In this investigation, criteria were selected to establish a cohort that was planned for chronic oral bisphosphonate treatment for osteoporosis and to limit issues related to a historical cohort established from an electronic database. Once weekly alendronate was selected as it is the most common osteoporosis treatment prescribed in the VA and has better adherence compared to daily dosing.²⁴ To focus on medication-use patterns of VA patients rather than anticipated reasons for discontinuation of therapy, we excluded patients whose VA medical chart detailed an allergy or adverse event with oral bisphosphonates, but this was a <3% of our cohort. To be included, a patient required at least 2 years of follow-up, a time period sufficient to detect outcome differences from drug effect and to limit patients with a baseline level of comorbidity likely to impair adherence. Despite this approach, 52% of the cohort was nonadherent (MPR<80%) in year 1 consistent with multiple other studies.^11,25,26 This demonstrates oral bisphosphonate adherence presents a specific challenge for the treatment of osteoporosis. Similar to our findings, others have reported that low adherence to oral bisphosphonates contributes to poor BMD response²⁶ and increased fractures.²⁵ Current treatment guidelines detail that patients with such events should be evaluated as possible “nonresponders” and be assessed for adherence.⁶ However, these guidelines do not include recommendations to modify treatment based on individualized measurements of adherence. The VA’s specific guidance for osteoporosis recommends that for low adherence (<80%) to oral bisphosphonates to “institute local measures to improve adherence” after 2 years⁵; however, reliable methods to improve adherence are lacking.⁴

Nearly 20% of our cohort was diagnosed as tobacco users which was associated with 65% lower odds of being adherent. In another study of male Veterans, Hansen et al¹¹ reported that a diagnosis of tobacco use doubled the odds of being nonadherent. Tobacco use is an independent risk factor for osteoporotic fractures, including hip fractures.²⁷ Furthermore, tobacco use contributes to increased risk of fracture and poor BMD response during treatment with an oral bisphosphonate.²⁸ In our adjusted model, there was a trend toward tobacco use increasing the odds of developing an incident fracture [OR 1.55 (0.97, 2.48)]. We also found that baseline fracture predicted low adherence [OR 0.64 (0.41, 0.98)], but this was not maintained in our adjusted analyses. Others have reported baseline fracture to be associated with poor adherence in postmenopausal females and increased osteoporosis related events.⁹ Overall, the current data provide further support that tobacco users and those with baseline fracture are especially at risk of low adherence and poorer osteoporosis outcomes.

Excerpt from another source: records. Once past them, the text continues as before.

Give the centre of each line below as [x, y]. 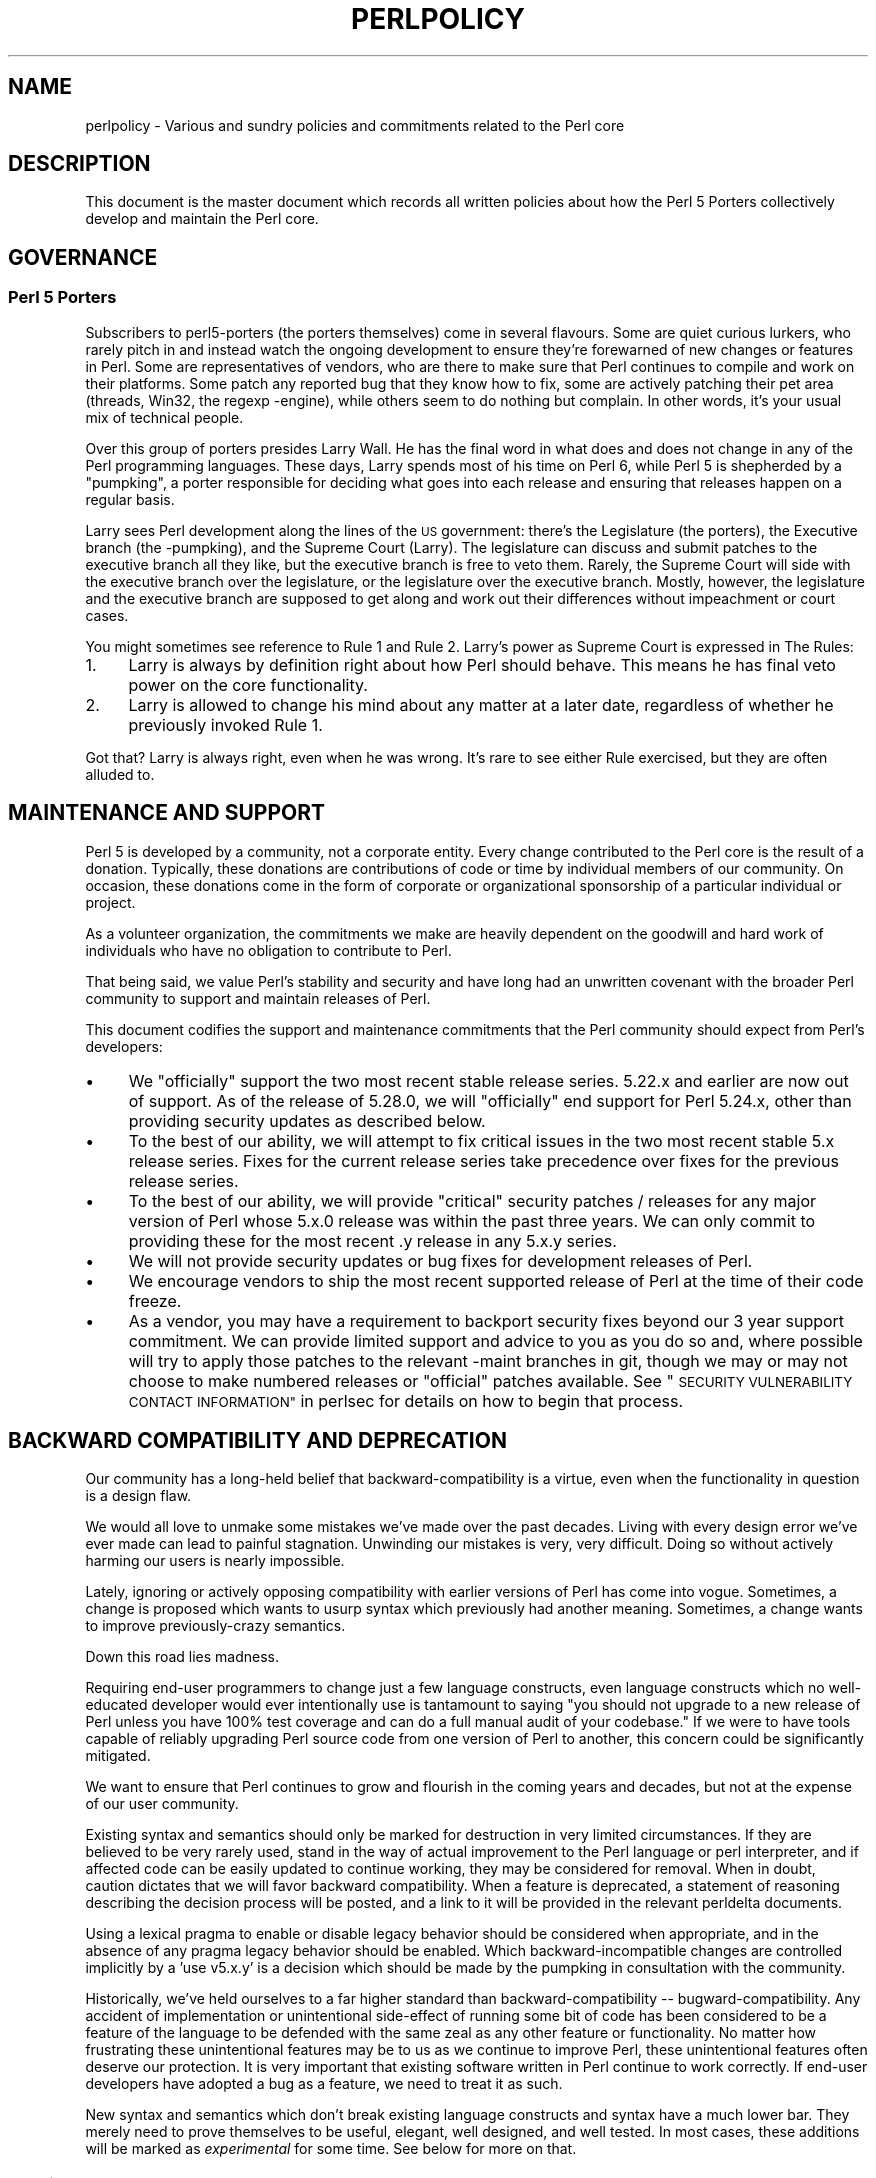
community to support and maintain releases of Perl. [258, 998]
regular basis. [130, 499]
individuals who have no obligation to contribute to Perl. [268, 950]
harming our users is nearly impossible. [215, 1561]
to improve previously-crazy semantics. [215, 1626]
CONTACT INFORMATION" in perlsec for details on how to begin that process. [406, 1400]
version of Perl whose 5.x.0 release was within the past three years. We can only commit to [472, 1220]
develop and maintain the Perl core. [202, 219]

Our findings increase the evidence that early adherence should influence clinical decision making for osteoporosis treatment. A review of published interventions to promote adherence to osteoporosis treatment found many interventions were not effective and the ones that reported improved adherence were expensive and/or lower quality studies.⁴ With this in mind, low-adherence patients should be considered for osteoporosis therapies that are known to have better adherence, including denosumab²⁹ and zoledronic acid.³⁰ This is especially relevant for high fracture risks patients such as those with baseline fracture or tobacco users. Our patients with low adherence during year 1 had poorer BMD response and increased fracture long-term. In a post hoc analysis of the alendronate Fracture Intervention Trial in postmenopausal females, the time to benefit for fracture prevention was 11 months for all participants and 8 and 19 months for those aged ≥70 years and <70 years, respectively.³¹ In our cohort, adherent was defined as ≥80% as other studies support this to be the most beneficial level. At adherence rates between 50% and 80%, the clinical benefit is reduced and at rates <50% most benefit is lost.^25,26 Considering these defined levels of benefit by adherence and defined time to benefit, we propose providers to access adherence to oral bisphosphonates between 6 and 12 months of therapy. This does require that providers have tools to evaluate adherence and systems-based approaches would support providers. Within the VA EMR the dates of medication fills completed by the VA are readily available allowing the opportunity to intervene based on adherence.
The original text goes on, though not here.